# HEALINGS FLOUR MILL. TEWKESBURY, Nov '12



## perjury saint (Nov 21, 2012)

*'Healings Flour Mill, Tewkesbury'​*
*This splendid old girldates back to 1865 and was once considered to be the largest and most modern flour mill in the world! 
Grain was brought in by road, rail and river, it must have been a major hive of activity at the height of its production.
However, the mill closed its doors in November 2006 after 140 years of milling!
It has recently been sold to the 'St Francis Group' who prepare sites for 'redevelopment.'​*




*Visited after a 'no go' in Cheltenham on the off chance that she was open and bugger me she was!!
A really fascinating splore, so much amazing machinery and pipe work, most of it looking like its hardly been used! Mmmmm... Shiny!!
Hope you enjoy the pics as much as I enjoyed takin 'em...​*





























































































​
*As always, thanks for lookin'...​*


----------



## UE-OMJ (Nov 21, 2012)

Blinding report, and yes that is a lot of pipes! Great photos.


----------



## flyboys90 (Nov 21, 2012)

Awesome!and all that kit what a find,great photos thanks for sharing.


----------



## Judderman62 (Nov 21, 2012)

that is rather nice sir


----------



## birdinanaviary (Nov 21, 2012)

Whoop excellent set
Interesting to see her open again 
Thanks!


----------



## Silent Hill (Nov 21, 2012)

It's been a while since the old gal popped up. Very nice mate,and well done for getting in. Pipeage porn


----------



## night crawler (Nov 21, 2012)

Very nice, do like a bit of industry.


----------



## daftoldgit (Nov 22, 2012)

Looks like an ace one, shame the developers have got their hands on it.


----------



## perjury saint (Nov 23, 2012)

daftoldgit said:


> Looks like an ace one, shame the developers have got their hands on it.



*I guess its better redeveloped than left to be smashed up and stripped...*


----------



## nelly (Nov 25, 2012)

Excellent report!!


----------



## Ninja Kitten (Nov 25, 2012)

good one tink!! you best be ready for the return of your captain this weekend...time to christen the splore queen i say...


----------



## mookster (Nov 25, 2012)

Went along today....no getting in because the entire site was under about a foot of water! Few photos in the general photos thread....


----------



## perjury saint (Nov 25, 2012)

Ninja Kitten said:


> good one tink!! you best be ready for the return of your captain this weekend...time to christen the splore queen i say...

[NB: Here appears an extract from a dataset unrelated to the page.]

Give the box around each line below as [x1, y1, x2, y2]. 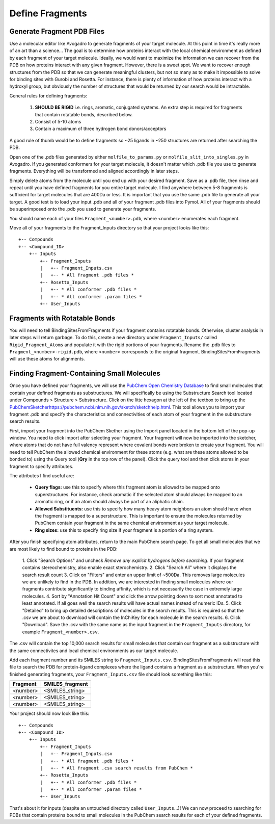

*HURRAH AND HUZZAH!! Welcome back Captain! Able seaman Saint ready for the next mission! *


----------



## perjury saint (Nov 25, 2012)

mookster said:


> Went along today....no getting in because the entire site was under about a foot of water! Few photos in the general photos thread....



*Damn! That SUCKS!! *


----------



## steve2109 (Nov 26, 2012)

looks pristine and ready to open again ! lovely photos mate, cheers


----------



## Mars Lander (Nov 27, 2012)

Wowser great images and report for sure , been here twice both times flooded so no access damn it.


----------



## Stussy (Nov 27, 2012)

Wow amazing, never seen this one before! Excellent pics!


----------



## sue blackeagle (Nov 27, 2012)

Loved This Place & Its Great To see It appear again, also pleased its not been chavved up 
Cool report


----------



## Ratters (Nov 27, 2012)

Nice report.

Visited here back in the summer but it just didn't inspire me. Think I took about 4 photos


----------



## neill (Nov 28, 2012)

I was looking at this place just a day or so ago, with the flood waters lapping at it's base. Tewkesbury has a number of places to 'do'.

N.


----------